Al Jazira finished second in the UAE Premier League and, as such, gain entry to next season's Asian Champions League. Links with Manchester City are already as strong, perhaps stronger, than those forged by Vladimir Romanov between Hearts and FBK Kaunas of Lithuania. Bearing in mind his fallout with Romanov, Anderton could have been forgiven for harbouring suspicions over Sheikh Mansour's influence at Al Jazira. However, he is treating the whole experience as one big learning curve.

"I only had one run-in with the Hearts guy," he says in reference to Romanov. "I got on extremely well with people like David Mackay at the SRU. I'm in a very positive environment here with very clear direction that I have the responsibility and the accountability to deliver. Sheikh Mansour is the president but we have a board of directors who I talk with daily. It's as it would be in a normal club environment.

"The leadership of the club contains some of the most important people within the UAE and they are very accomplished in their own right. It's a pleasure to be working in a professional environment and hopefully what I can bring will be on the practical execution side of things due to the knowledge I've picked up in the past, both good and bad. I'll learn a lot more from the people leading this club than the other way round, I think."
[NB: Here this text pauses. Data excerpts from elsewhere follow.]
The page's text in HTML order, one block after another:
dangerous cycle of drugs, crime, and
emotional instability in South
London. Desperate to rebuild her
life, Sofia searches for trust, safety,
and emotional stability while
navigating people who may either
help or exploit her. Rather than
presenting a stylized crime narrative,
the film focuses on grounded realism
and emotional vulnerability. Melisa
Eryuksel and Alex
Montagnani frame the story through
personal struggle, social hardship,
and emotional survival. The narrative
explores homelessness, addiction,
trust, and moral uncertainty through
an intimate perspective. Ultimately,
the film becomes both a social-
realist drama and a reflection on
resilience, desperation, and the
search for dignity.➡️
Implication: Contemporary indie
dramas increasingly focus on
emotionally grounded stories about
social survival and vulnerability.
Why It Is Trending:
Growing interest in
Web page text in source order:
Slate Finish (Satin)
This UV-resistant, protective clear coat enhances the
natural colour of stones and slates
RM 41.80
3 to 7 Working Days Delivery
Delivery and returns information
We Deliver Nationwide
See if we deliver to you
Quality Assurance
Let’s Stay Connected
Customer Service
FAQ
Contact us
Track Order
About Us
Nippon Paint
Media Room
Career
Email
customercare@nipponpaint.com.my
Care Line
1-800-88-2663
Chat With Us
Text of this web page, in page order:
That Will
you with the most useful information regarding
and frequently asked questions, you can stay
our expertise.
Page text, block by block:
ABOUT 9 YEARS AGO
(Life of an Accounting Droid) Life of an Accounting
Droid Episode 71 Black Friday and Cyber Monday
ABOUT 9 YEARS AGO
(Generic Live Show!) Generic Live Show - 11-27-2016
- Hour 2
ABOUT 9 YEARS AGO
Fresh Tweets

People management is a key responsibility of any chief executive, something Anderton found himself practising on his children late last year before accepting his new position. "I got a call from a recruitment company and they mentioned a CEO job in football," he recalls. "They said Middle East and I was thinking 'er, right, tell me a bit more'. When they said Abu Dhabi it was a big attraction to me because, through the work we did at the ATP, we were aware of what places like Abu Dhabi were trying to achieve and how sport was a very big part of what they are trying to do as a country.

"I knew Abu Dhabi was a very safe place, a very exciting and growing international city. I did the interview and learned more about the goals of the club and what their ambitions are. It really is a very modern, forward-thinking city. After four years of working in tennis, the chance to get back into football was a very exciting challenge.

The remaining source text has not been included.